#### [EXERCISE]
Scan the material for "nodes". Copy every line it appears in.

INFORMATION SUPPLIED below:

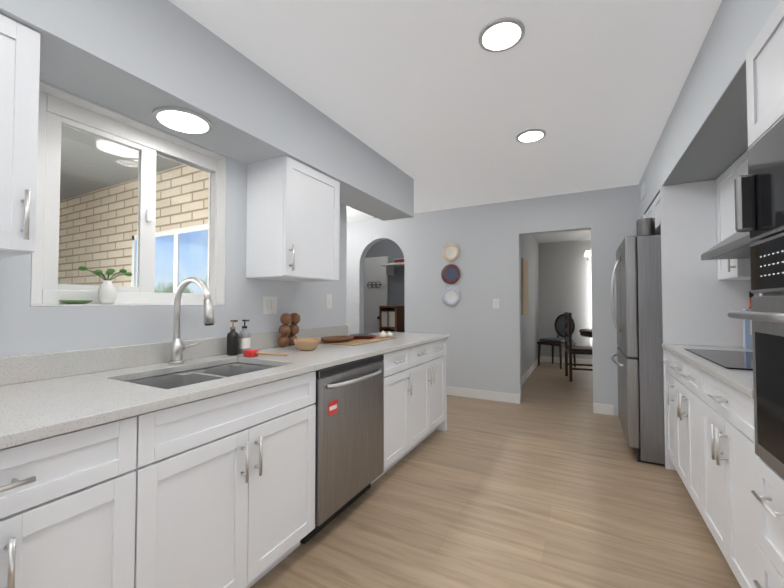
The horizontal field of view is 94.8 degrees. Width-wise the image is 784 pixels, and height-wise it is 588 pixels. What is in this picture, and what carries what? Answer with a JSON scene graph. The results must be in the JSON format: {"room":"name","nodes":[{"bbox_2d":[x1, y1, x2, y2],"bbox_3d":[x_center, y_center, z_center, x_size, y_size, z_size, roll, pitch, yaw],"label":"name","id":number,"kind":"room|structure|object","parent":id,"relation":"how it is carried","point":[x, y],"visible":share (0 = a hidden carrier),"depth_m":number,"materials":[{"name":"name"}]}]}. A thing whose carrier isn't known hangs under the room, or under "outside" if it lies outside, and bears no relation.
{"room":"kitchen","nodes":[
{"label":"kitchen","id":0,"kind":"room"},
{"bbox_2d":[0,79,346,356],"bbox_3d":[-1.497,0.002,1.274,0.150,2.440,4.380,-1,-2,28],"label":"wall","id":1,"kind":"structure","parent":0,"point":[26,328],"depth_m":1.89,"materials":[{"name":"grey paint"}]},
{"bbox_2d":[0,14,40,258],"bbox_3d":[-1.457,-0.491,0.811,0.364,0.703,0.900,-1,-2,28],"label":"upper cabinet","id":2,"kind":"object","parent":1,"relation":"attached to","point":[19,73],"visible":1,"depth_m":1.10,"materials":[{"name":"white wood"}]},
{"bbox_2d":[30,82,225,305],"bbox_3d":[-1.231,-0.381,1.774,0.138,0.866,0.832,-1,-2,28],"label":"window","id":3,"kind":"structure","parent":1,"relation":"in","point":[144,205],"depth_m":1.71,"materials":[{"name":"white plastic"}]},
{"bbox_2d":[59,300,92,303],"bbox_3d":[-1.327,0.031,1.517,0.070,0.016,0.116,-1,-2,28],"label":"plate","id":4,"kind":"object","parent":3,"relation":"on","point":[76,301],"visible":1,"depth_m":1.50,"materials":[{"name":"green ceramic"}]},
{"bbox_2d":[78,266,131,303],"bbox_3d":[-1.276,-0.039,1.616,0.064,0.162,0.207,-1,-2,28],"label":"vase","id":5,"kind":"object","parent":3,"relation":"on","point":[106,292],"visible":0.96,"depth_m":1.60,"materials":[{"name":"white ceramic"}]},
{"bbox_2d":[263,296,276,313],"bbox_3d":[-0.808,0.070,2.395,0.007,0.118,0.118,-1,-2,28],"label":"light switch","id":6,"kind":"object","parent":1,"relation":"attached to","point":[269,304],"visible":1,"depth_m":2.39,"materials":[{"name":"white plastic"}]},
{"bbox_2d":[246,156,339,281],"bbox_3d":[-0.620,-0.453,2.381,0.364,0.703,0.520,-1,-2,28],"label":"upper cabinet","id":7,"kind":"object","parent":1,"relation":"attached to","point":[293,222],"visible":1,"depth_m":2.20,"materials":[{"name":"white wood"}]},
{"bbox_2d":[326,294,331,308],"bbox_3d":[-0.514,0.053,2.948,0.007,0.118,0.072,-1,-2,28],"label":"outlet","id":8,"kind":"object","parent":1,"relation":"attached to","point":[328,300],"visible":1,"depth_m":2.94,"materials":[{"name":"white plastic"}]},
{"bbox_2d":[365,239,404,330],"bbox_3d":[0.055,0.133,6.643,2.020,2.440,0.120,-1,-2,28],"label":"wall","id":9,"kind":"structure","parent":0,"point":[391,250],"depth_m":6.60,"materials":[{"name":"grey paint"}]},
{"bbox_2d":[364,256,387,333],"bbox_3d":[-0.461,0.326,6.775,0.820,2.060,0.121,-1,-2,28],"label":"pantry door","id":10,"kind":"structure","parent":9,"relation":"in","point":[377,296],"depth_m":6.74,"materials":[{"name":"white wood"}]},
{"bbox_2d":[380,258,403,275],"bbox_3d":[0.296,-0.516,6.280,0.996,0.320,0.318,-1,-2,28],"label":"shelf","id":11,"kind":"object","parent":9,"relation":"attached to","point":[389,268],"visible":0.38,"depth_m":6.34,"materials":[{"name":"white wood"}]},
{"bbox_2d":[169,0,721,243],"bbox_3d":[0.746,-1.221,3.197,7.350,0.100,10.070,-1,-2,28],"label":"ceiling","id":12,"kind":"structure","parent":0,"point":[438,104],"depth_m":2.00,"materials":[{"name":"white paint"}]},
{"bbox_2d":[0,0,413,220],"bbox_3d":[-1.120,-1.020,1.473,0.348,0.383,5.038,-1,-2,28],"label":"soffit","id":13,"kind":"structure","parent":12,"relation":"attached to","point":[140,60],"depth_m":1.61,"materials":[{"name":"grey paint"}]},
{"bbox_2d":[152,106,212,134],"bbox_3d":[-0.981,-0.815,1.699,0.246,0.012,0.246,-1,-2,28],"label":"light","id":14,"kind":"object","parent":13,"relation":"attached to","point":[181,120],"visible":0.98,"depth_m":1.68,"materials":[{"name":"grey plastic"}]},
{"bbox_2d":[479,17,524,51],"bbox_3d":[0.508,-1.201,1.674,0.206,0.012,0.206,-1,-2,28],"label":"recessed light","id":15,"kind":"object","parent":12,"relation":"in","point":[502,34],"visible":0.98,"depth_m":1.66,"materials":[{"name":"grey plastic"}]},
{"bbox_2d":[516,129,545,142],"bbox_3d":[1.030,-1.176,2.676,0.206,0.012,0.206,-1,-2,28],"label":"recessed light","id":16,"kind":"object","parent":12,"relation":"in","point":[530,135],"visible":0.96,"depth_m":2.65,"materials":[{"name":"grey plastic"}]},
{"bbox_2d":[584,250,590,261],"bbox_3d":[3.504,-0.799,5.917,0.632,0.608,0.618,-1,-2,28],"label":"chandelier","id":17,"kind":"object","parent":12,"relation":"hanging from","point":[587,254],"visible":0.06,"depth_m":6.07,"materials":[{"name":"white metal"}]},
{"bbox_2d":[638,0,779,218],"bbox_3d":[1.377,-1.035,0.856,0.637,0.383,6.296,-1,-2,28],"label":"soffit","id":18,"kind":"structure","parent":12,"relation":"attached to","point":[704,136],"depth_m":1.79,"materials":[{"name":"grey paint"}]},
{"bbox_2d":[346,185,638,415],"bbox_3d":[0.781,0.087,4.784,5.650,2.440,0.120,-1,-2,28],"label":"wall","id":19,"kind":"structure","parent":0,"point":[484,345],"depth_m":4.49,"materials":[{"name":"grey paint"}]},
{"bbox_2d":[441,264,459,283],"bbox_3d":[0.771,-0.269,4.714,0.260,0.260,0.023,-1,-2,28],"label":"plate","id":20,"kind":"object","parent":19,"relation":"attached to","point":[450,273],"visible":1,"depth_m":4.72,"materials":[{"name":"blue ceramic"}]},
{"bbox_2d":[442,243,459,261],"bbox_3d":[0.771,-0.554,4.721,0.240,0.240,0.023,-1,-2,28],"label":"plate","id":21,"kind":"object","parent":19,"relation":"attached to","point":[450,252],"visible":0.9,"depth_m":4.72,"materials":[{"name":"beige ceramic"}]},
{"bbox_2d":[441,286,460,305],"bbox_3d":[0.771,0.021,4.707,0.260,0.260,0.023,-1,-2,28],"label":"plate","id":22,"kind":"object","parent":19,"relation":"attached to","point":[450,295],"visible":0.96,"depth_m":4.71,"materials":[{"name":"white ceramic"}]},
{"bbox_2d":[447,386,519,403],"bbox_3d":[0.847,1.249,4.644,1.528,0.110,0.012,-1,-2,28],"label":"baseboard","id":23,"kind":"structure","parent":19,"relation":"attached to","point":[454,391],"depth_m":4.48,"materials":[{"name":"white wood"}]},
{"bbox_2d":[493,299,498,307],"bbox_3d":[1.280,0.109,4.443,0.072,0.118,0.007,-1,-2,28],"label":"light switch","id":24,"kind":"object","parent":19,"relation":"attached to","point":[495,303],"visible":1,"depth_m":4.44,"materials":[{"name":"white plastic"}]},
{"bbox_2d":[250,361,740,587],"bbox_3d":[0.746,1.318,3.135,7.350,0.100,10.070,-1,-2,28],"label":"floor","id":25,"kind":"structure","parent":0,"point":[549,481],"depth_m":2.03,"materials":[{"name":"brown wood"}]},
{"bbox_2d":[0,416,136,587],"bbox_3d":[-1.171,0.780,0.933,0.724,0.868,0.598,-1,-2,28],"label":"base cabinet","id":26,"kind":"object","parent":25,"relation":"on","point":[67,508],"visible":0.94,"depth_m":0.92,"materials":[{"name":"white wood"}]},
{"bbox_2d":[125,362,315,587],"bbox_3d":[-0.843,0.795,1.548,0.724,0.868,0.793,-1,-2,28],"label":"base cabinet","id":27,"kind":"object","parent":25,"relation":"on","point":[225,490],"visible":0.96,"depth_m":1.31,"materials":[{"name":"white wood"}]},
{"bbox_2d":[300,354,383,543],"bbox_3d":[-0.463,0.811,2.167,0.714,0.866,0.649,-1,-2,28],"label":"dishwasher","id":28,"kind":"object","parent":25,"relation":"on","point":[349,453],"visible":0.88,"depth_m":1.95,"materials":[{"name":"silver metal"}]},
{"bbox_2d":[371,348,411,483],"bbox_3d":[-0.252,0.822,2.658,0.724,0.868,0.408,-1,-2,28],"label":"base cabinet","id":29,"kind":"object","parent":25,"relation":"on","point":[397,390],"visible":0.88,"depth_m":2.51,"materials":[{"name":"white wood"}]},
{"bbox_2d":[379,306,404,331],"bbox_3d":[0.010,0.771,6.373,0.340,1.150,0.368,-1,-2,28],"label":"console","id":30,"kind":"object","parent":25,"relation":"on","point":[389,319],"visible":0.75,"depth_m":6.26,"materials":[{"name":"brown wood"}]},
{"bbox_2d":[398,339,444,460],"bbox_3d":[0.028,0.835,3.183,0.724,0.868,0.778,-1,-2,28],"label":"base cabinet","id":31,"kind":"object","parent":25,"relation":"on","point":[426,368],"visible":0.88,"depth_m":2.98,"materials":[{"name":"white wood"}]},
{"bbox_2d":[436,338,446,430],"bbox_3d":[0.205,0.844,3.554,0.688,0.868,0.040,-1,-2,28],"label":"end panel","id":32,"kind":"object","parent":25,"relation":"on","point":[442,426],"visible":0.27,"depth_m":3.39,"materials":[{"name":"white wood"}]},
{"bbox_2d":[537,314,575,368],"bbox_3d":[3.151,0.864,6.880,0.527,0.992,0.500,1,-2,-32],"label":"dining chair","id":33,"kind":"object","parent":25,"relation":"on","point":[560,331],"visible":0.69,"depth_m":6.92,"materials":[{"name":"brown wood"}]},
{"bbox_2d":[564,312,592,381],"bbox_3d":[3.001,0.804,5.669,0.460,1.050,0.480,0,-1,18],"label":"dining chair","id":34,"kind":"object","parent":25,"relation":"on","point":[570,349],"visible":0.67,"depth_m":5.52,"materials":[{"name":"brown wood"}]},
{"bbox_2d":[579,328,591,337],"bbox_3d":[3.683,0.954,5.755,1.230,0.755,1.230,-1,-2,28],"label":"dining table","id":35,"kind":"object","parent":25,"relation":"on","point":[586,332],"visible":0.12,"depth_m":5.78,"materials":[{"name":"brown wood"}]},
{"bbox_2d":[610,235,664,465],"bbox_3d":[2.334,0.408,2.968,0.905,1.710,0.900,-1,-2,28],"label":"refrigerator","id":36,"kind":"object","parent":25,"relation":"on","point":[637,270],"visible":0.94,"depth_m":2.71,"materials":[{"name":"silver metal"}]},
{"bbox_2d":[636,218,654,236],"bbox_3d":[1.978,-0.520,2.812,0.126,0.134,0.126,-1,-2,28],"label":"steel pot","id":37,"kind":"object","parent":36,"relation":"on","point":[645,226],"visible":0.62,"depth_m":2.76,"materials":[{"name":"silver metal"}]},
{"bbox_2d":[661,350,675,468],"bbox_3d":[2.175,0.814,2.339,0.664,0.868,0.288,-1,-2,28],"label":"base cabinet","id":38,"kind":"object","parent":25,"relation":"on","point":[668,361],"visible":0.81,"depth_m":2.48,"materials":[{"name":"white wood"}]},
{"bbox_2d":[670,355,702,516],"bbox_3d":[1.968,0.805,1.951,0.664,0.868,0.588,-1,-2,28],"label":"base cabinet","id":39,"kind":"object","parent":25,"relation":"on","point":[688,423],"visible":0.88,"depth_m":2.04,"materials":[{"name":"white wood"}]},
{"bbox_2d":[642,180,758,470],"bbox_3d":[2.479,0.235,2.896,0.638,2.053,0.950,-1,-2,28],"label":"wall","id":40,"kind":"structure","parent":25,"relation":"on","point":[700,300],"depth_m":2.56,"materials":[{"name":"white paint"}]},
{"bbox_2d":[700,369,758,587],"bbox_3d":[1.661,0.791,1.374,0.664,0.868,0.716,-1,-2,28],"label":"base cabinet","id":41,"kind":"object","parent":25,"relation":"on","point":[729,498],"visible":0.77,"depth_m":1.46,"materials":[{"name":"white wood"}]},
{"bbox_2d":[662,344,753,398],"bbox_3d":[1.875,0.349,1.770,0.648,0.030,1.596,-1,-2,28],"label":"countertop","id":42,"kind":"structure","parent":41,"relation":"on","point":[741,381],"depth_m":1.67,"materials":[{"name":"stone"}]},
{"bbox_2d":[685,349,752,369],"bbox_3d":[1.895,0.331,1.816,0.520,0.007,0.760,-1,-2,28],"label":"cooktop","id":43,"kind":"object","parent":42,"relation":"in","point":[738,360],"visible":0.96,"depth_m":1.89,"materials":[{"name":"black glass"}]},
{"bbox_2d":[743,309,752,348],"bbox_3d":[2.370,0.219,2.307,0.180,0.255,0.056,-1,-2,28],"label":"cookbook","id":44,"kind":"object","parent":42,"relation":"on","point":[747,334],"visible":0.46,"depth_m":2.32,"materials":[{"name":"blue paper"}]},
{"bbox_2d":[748,291,753,308],"bbox_3d":[2.372,0.163,2.376,0.052,0.370,0.052,-1,-2,28],"label":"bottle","id":45,"kind":"object","parent":42,"relation":"on","point":[750,296],"visible":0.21,"depth_m":2.38,"materials":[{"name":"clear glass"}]},
{"bbox_2d":[746,0,783,587],"bbox_3d":[1.302,0.183,0.730,0.679,2.053,0.780,-1,-2,28],"label":"tall cabinet","id":46,"kind":"object","parent":25,"relation":"on","point":[765,77],"visible":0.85,"depth_m":1.12,"materials":[{"name":"white wood"}]},
{"bbox_2d":[728,233,783,477],"bbox_3d":[1.271,0.170,0.747,0.689,0.700,0.736,-1,-2,28],"label":"wall oven","id":47,"kind":"object","parent":46,"relation":"in","point":[765,315],"visible":1,"depth_m":1.08,"materials":[{"name":"silver metal"}]},
{"bbox_2d":[734,115,783,241],"bbox_3d":[1.182,-0.344,0.807,0.449,0.320,0.736,-1,-2,28],"label":"microwave","id":48,"kind":"object","parent":46,"relation":"in","point":[759,200],"visible":0.96,"depth_m":1.11,"materials":[{"name":"silver metal"}]},
{"bbox_3d":[-1.724,0.755,-0.104,0.724,0.868,1.748,-1,-2,28],"label":"base cabinet","id":49,"kind":"object","parent":25,"relation":"on","visible":0},
{"bbox_2d":[0,325,448,448],"bbox_3d":[-0.955,0.290,1.369,0.708,0.130,5.050,-1,-2,28],"label":"countertop","id":50,"kind":"structure","parent":49,"relation":"on","point":[45,395],"depth_m":1.38,"materials":[{"name":"stone"}]},
{"bbox_2d":[168,277,214,363],"bbox_3d":[-0.928,0.124,1.748,0.303,0.417,0.155,-1,-2,28],"label":"faucet","id":51,"kind":"object","parent":50,"relation":"on","point":[177,349],"visible":1,"depth_m":1.74,"materials":[{"name":"silver metal"}]},
{"bbox_2d":[126,363,273,389],"bbox_3d":[-0.804,0.468,1.596,0.440,0.210,0.640,-1,-2,28],"label":"sink","id":52,"kind":"object","parent":50,"relation":"in","point":[173,380],"visible":0.17,"depth_m":1.68,"materials":[{"name":"silver metal"}]},
{"bbox_2d":[227,320,238,355],"bbox_3d":[-0.902,0.241,2.045,0.064,0.197,0.064,-1,-2,28],"label":"soap bottle","id":53,"kind":"object","parent":50,"relation":"on","point":[232,342],"visible":1,"depth_m":2.02,"materials":[{"name":"black plastic"}]},
{"bbox_2d":[239,319,250,353],"bbox_3d":[-0.865,0.243,2.115,0.065,0.197,0.065,-1,-2,28],"label":"soap bottle","id":54,"kind":"object","parent":50,"relation":"on","point":[244,339],"visible":0.88,"depth_m":2.09,"materials":[{"name":"grey"}]},
{"bbox_2d":[243,349,287,356],"bbox_3d":[-0.690,0.321,1.970,0.233,0.035,0.111,-1,-2,28],"label":"scrub brush","id":55,"kind":"object","parent":50,"relation":"on","point":[250,353],"visible":0.96,"depth_m":1.96,"materials":[{"name":"red plastic"}]},
{"bbox_2d":[277,313,300,346],"bbox_3d":[-0.694,0.235,2.432,0.104,0.228,0.158,-1,-2,28],"label":"decorative sculpture","id":56,"kind":"object","parent":50,"relation":"on","point":[286,329],"visible":0.98,"depth_m":2.38,"materials":[{"name":"brown wood"}]},
{"bbox_2d":[293,338,319,350],"bbox_3d":[-0.536,0.313,2.273,0.168,0.066,0.168,-1,-2,28],"label":"wicker bowl","id":57,"kind":"object","parent":50,"relation":"on","point":[305,344],"visible":1,"depth_m":2.22,"materials":[{"name":"beige wicker"}]},
{"bbox_2d":[319,336,396,345],"bbox_3d":[-0.288,0.358,2.865,0.400,0.004,0.660,-1,-2,28],"label":"placemat","id":58,"kind":"object","parent":50,"relation":"on","point":[353,342],"visible":0.5,"depth_m":2.72,"materials":[{"name":"beige wood"}]},
{"bbox_2d":[321,335,353,342],"bbox_3d":[-0.412,0.337,2.739,0.208,0.030,0.312,-1,-2,28],"label":"wooden board","id":59,"kind":"object","parent":58,"relation":"on","point":[335,339],"visible":1,"depth_m":2.67,"materials":[{"name":"brown wood"}]},
{"bbox_2d":[348,334,377,338],"bbox_3d":[-0.245,0.345,2.990,0.250,0.026,0.250,-1,-2,28],"label":"plates","id":60,"kind":"object","parent":58,"relation":"on","point":[362,336],"visible":0.92,"depth_m":2.95,"materials":[{"name":"red ceramic"}]},
{"bbox_2d":[380,330,392,337],"bbox_3d":[-0.049,0.328,3.031,0.086,0.062,0.116,-1,-2,28],"label":"garlic bulbs","id":61,"kind":"object","parent":58,"relation":"on","point":[384,335],"visible":1,"depth_m":3.00,"materials":[{"name":"white food"}]},
{"bbox_2d":[520,235,538,375],"bbox_3d":[2.200,0.117,6.012,0.120,2.440,3.378,-1,-2,28],"label":"wall","id":62,"kind":"structure","parent":0,"point":[529,250],"depth_m":6.31,"materials":[{"name":"grey paint"}]},
{"bbox_2d":[522,258,528,314],"bbox_3d":[2.094,-0.121,5.665,0.020,0.860,0.600,-1,-2,28],"label":"framed picture","id":63,"kind":"object","parent":62,"relation":"attached to","point":[525,303],"visible":1,"depth_m":5.59,"materials":[{"name":"brown wood"}]},
{"bbox_2d":[522,356,540,384],"bbox_3d":[2.254,1.281,5.937,0.014,0.110,3.330,-1,-2,28],"label":"baseboard","id":64,"kind":"structure","parent":62,"relation":"attached to","point":[526,375],"depth_m":5.97,"materials":[{"name":"white wood"}]},
{"bbox_2d":[538,240,591,358],"bbox_3d":[4.585,0.135,6.723,3.660,2.440,0.120,-1,-2,28],"label":"wall","id":65,"kind":"structure","parent":0,"point":[563,277],"depth_m":7.26,"materials":[{"name":"grey paint"}]},
{"bbox_2d":[541,356,592,363],"bbox_3d":[4.606,1.297,6.606,3.536,0.110,0.012,-1,-2,28],"label":"baseboard","id":66,"kind":"structure","parent":65,"relation":"attached to","point":[543,358],"depth_m":7.22,"materials":[{"name":"white"}]},
{"bbox_2d":[589,257,591,345],"bbox_3d":[4.370,0.182,6.808,1.120,1.850,0.050,-1,-2,28],"label":"dining room window","id":67,"kind":"structure","parent":65,"relation":"in","point":[590,288],"depth_m":7.04,"materials":[{"name":"white"}]},
{"bbox_3d":[1.712,-0.013,0.652,0.120,2.440,6.300,-1,-2,28],"label":"wall","id":68,"kind":"structure","parent":0,"visible":0},
{"bbox_2d":[716,162,750,279],"bbox_3d":[2.289,-0.455,2.265,0.364,0.703,0.366,-1,-2,28],"label":"upper cabinet","id":69,"kind":"object","parent":68,"relation":"attached to","point":[733,269],"visible":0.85,"depth_m":2.32,"materials":[{"name":"white wood"}]},
{"bbox_2d":[735,150,747,176],"bbox_3d":[2.039,-0.602,1.762,0.328,0.434,0.760,-1,-2,28],"label":"upper cabinet","id":70,"kind":"object","parent":68,"relation":"attached to","point":[741,165],"visible":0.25,"depth_m":2.09,"materials":[{"name":"white wood"}]},
{"bbox_2d":[701,232,755,259],"bbox_3d":[1.963,-0.301,1.795,0.494,0.158,0.760,-1,-2,28],"label":"range hood","id":71,"kind":"object","parent":70,"relation":"attached to","point":[736,245],"visible":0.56,"depth_m":1.92,"materials":[{"name":"silver metal"}]},
{"bbox_3d":[-4.773,-0.062,2.935,7.188,2.850,4.228,-1,-2,28],"label":"brick","id":72,"kind":"object","parent":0,"visible":0},
{"bbox_2d":[144,305,192,305],"bbox_3d":[-2.421,0.274,4.031,1.800,2.030,0.028,-1,-2,28],"label":"sliding door","id":73,"kind":"structure","parent":72,"relation":"attached to","point":[166,305],"depth_m":4.13,"materials":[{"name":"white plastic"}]}
]}

End of INFORMATION SUPPLIED.

#### [YOUR SOLUTION]
The horizontal field of view is 94.8 degrees. Width-wise the image is 784 pixels, and height-wise it is 588 pixels. What is in this picture, and what carries what? Answer with a JSON scene graph. The results must be in the JSON format: {"room":"name","nodes":[{"bbox_2d":[x1, y1, x2, y2],"bbox_3d":[x_center, y_center, z_center, x_size, y_size, z_size, roll, pitch, yaw],"label":"name","id":number,"kind":"room|structure|object","parent":id,"relation":"how it is carried","point":[x, y],"visible":share (0 = a hidden carrier),"depth_m":number,"materials":[{"name":"name"}]}]}. A thing whose carrier isn't known hangs under the room, or under "outside" if it lies outside, and bears no relation.
{"room":"kitchen","nodes":[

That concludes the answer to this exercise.